Condemnation from around the world over a new law on criminalising those who implicate Poland in responsibility for Holocaust crimes has drawn a strong response from a Polish archbishop.
Archbishop Waclaw Depo of Czestochowa says the new law’s critics are trying to “alter historical truth”.
The law imposes fines or up to three years’ jail for anyone who “publicly and against the facts attributes to the Polish nation or Polish state responsibility or co-responsibility for Nazi crimes”, or “flagrantly reduces in any way the responsibility of the real perpetrators”.
The law has been called “baseless” by Israeli premier Benjamin Netanyahu.
His view is echoed by the Jerusalem-based Yad Vashem Memorial Institute.
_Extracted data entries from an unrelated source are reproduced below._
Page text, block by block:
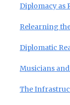
Diplomacy as
Relearning
Diplomatic
Musicians
The
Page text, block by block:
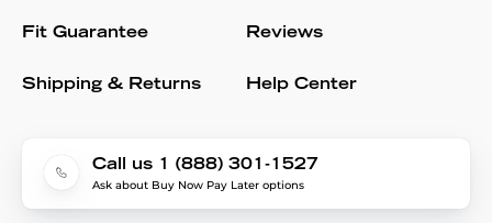
Fit Guarantee
Shipping & Returns
Reviews
Help Center
Call us 1 (888) 301-1527
Ask about Buy Now Pay Later options
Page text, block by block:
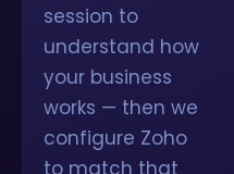
session to
understand how
your business
works — then we
configure Zoho
to match that
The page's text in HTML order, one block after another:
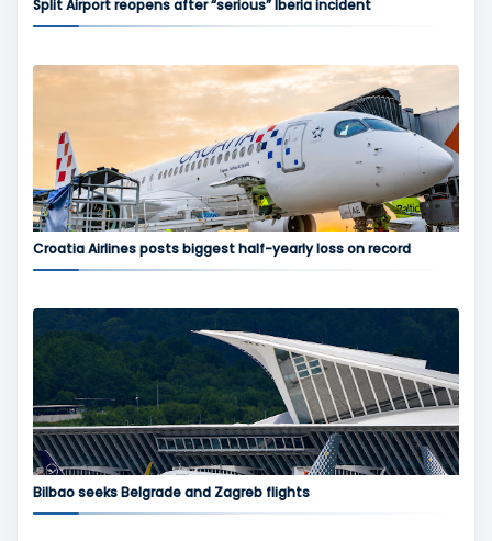
Split Airport reopens after “serious” Iberia incident
Croatia Airlines posts biggest half-yearly loss on record
Bilbao seeks Belgrade and Zagreb flights
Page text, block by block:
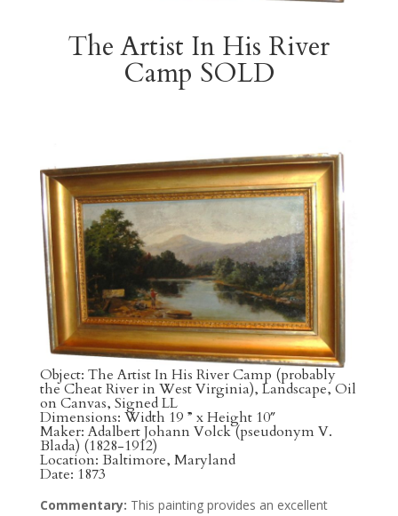
The Artist In His River
Camp SOLD
Object: The Artist In His River Camp (probably
the Cheat River in West Virginia), Landscape, Oil
on Canvas, Signed LL
Dimensions: Width 19 ” x Height 10″
Maker: Adalbert Johann Volck (pseudonym V.
Blada) (1828-1912)
Location: Baltimore, Maryland
Date: 1873
Commentary: This painting provides an excellent
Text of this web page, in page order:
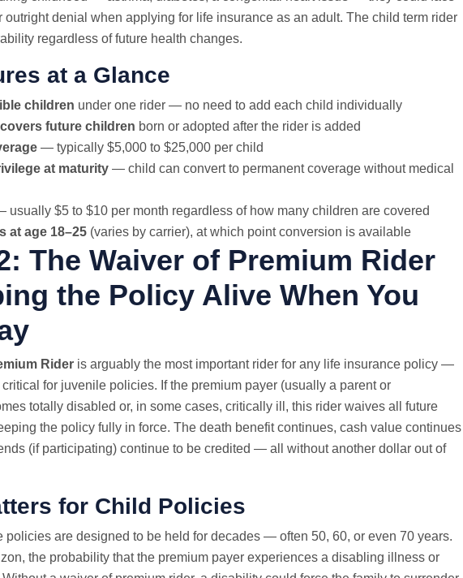
outright denial when applying for life insurance as an adult. The child term rider
regardless of future health changes.
at a Glance
children under one rider — no need to add each child individually
future children born or adopted after the rider is added
— typically $5,000 to $25,000 per child
at maturity — child can convert to permanent coverage without medical
usually $5 to $10 per month regardless of how many children are covered
at age 18–25 (varies by carrier), at which point conversion is available
The Waiver of Premium Rider
the Policy Alive When You
Rider is arguably the most important rider for any life insurance policy —
for juvenile policies. If the premium payer (usually a parent or
totally disabled or, in some cases, critically ill, this rider waives all future
the policy fully in force. The death benefit continues, cash value continues
(if participating) continue to be credited — all without another dollar out of
for Child Policies
policies are designed to be held for decades — often 50, 60, or even 70 years.
the probability that the premium payer experiences a disabling illness or
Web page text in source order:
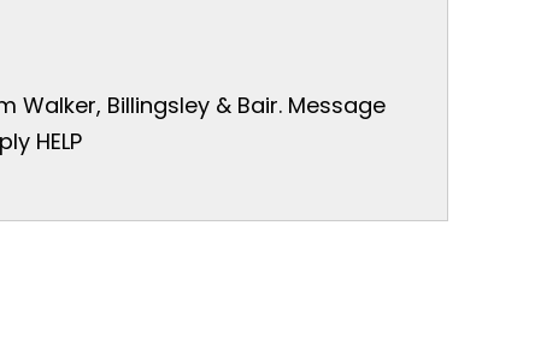
Billingsley & Bair. Message
HELP
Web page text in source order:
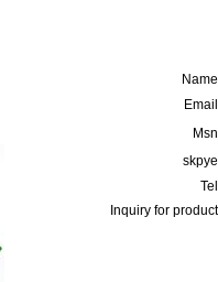
Inquiry for
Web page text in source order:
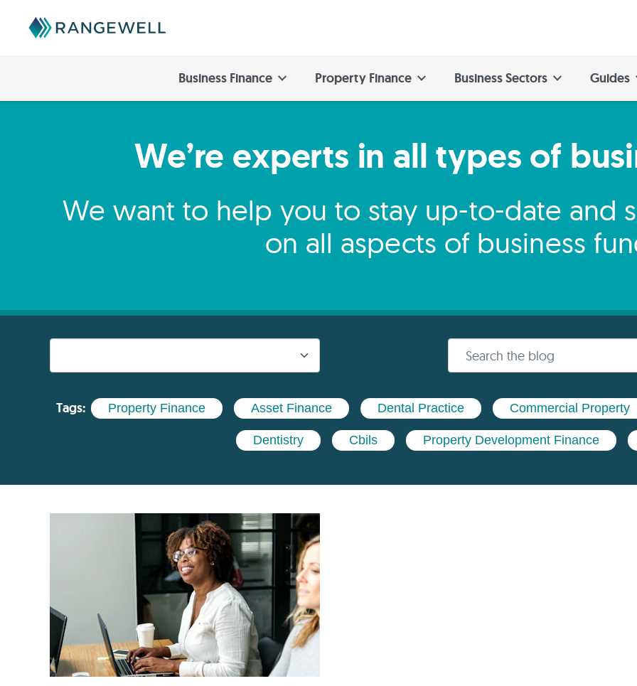
Business Finance Property Finance Business Sectors Guides
We’re experts in all types of
We want to help you to stay up-to-date and
on all aspects of business
Tags: Property Finance Asset Finance Dental Practice Commercial Property
Dentistry Cbils Property Development Finance

The Institute says the law would impede research and debate on the Holocaust.
Polish newspapers have said US officials have threatened to suspend joint military projects.
The newspapers say President Andrzej Duda and Premier Mateusz Morawiecki would not be received by President Donald Trump or other Administration members.
Archbishop Depo says the world has “turned away from the truth – not just truth about God, but also truth about us and about our history, turning us into executioners”.
“In reality, we’re a nation of sacrifice and suffering, which first felt the painful blows of the Second World War and then had them extended by years of Soviet occupation”.
The archbishop spoke after a conciliatory appeal by representatives of 6850 Poles honoured by Israel for saving Jewish lives under Nazi occupation – members of the Polish Association of Righteous Among Nations – was published in US, European and Israeli newspapers.
The Polish Association of Righteous Among Nations said hundreds of Poles had paid with their lives for showing “kindness and responsibility” to persecuted Jews, while other “ignoble Poles” had “acted on their own behalf” against Holocaust victims.
It urged Jews and Poles to continue building “an alliance and future” based on “friendship, solidarity and truth”, and also called for “empathy, judiciousness and thoughtfulness when creating laws”.
Controversy over the law had sparked a wave of anti-Jewish feeling and urged the country’s Bishops’ Conference to speak out, says Stanislaw Krajewski, a Warsaw University professor who co-chairs the Polish Council of Christians and Jews.
“Whatever the government intended, the anti-Jewish genie is out of the bottle again, and certain extremist groups seem to think they now have permission, thanks to recent signals, to say and do what they like.”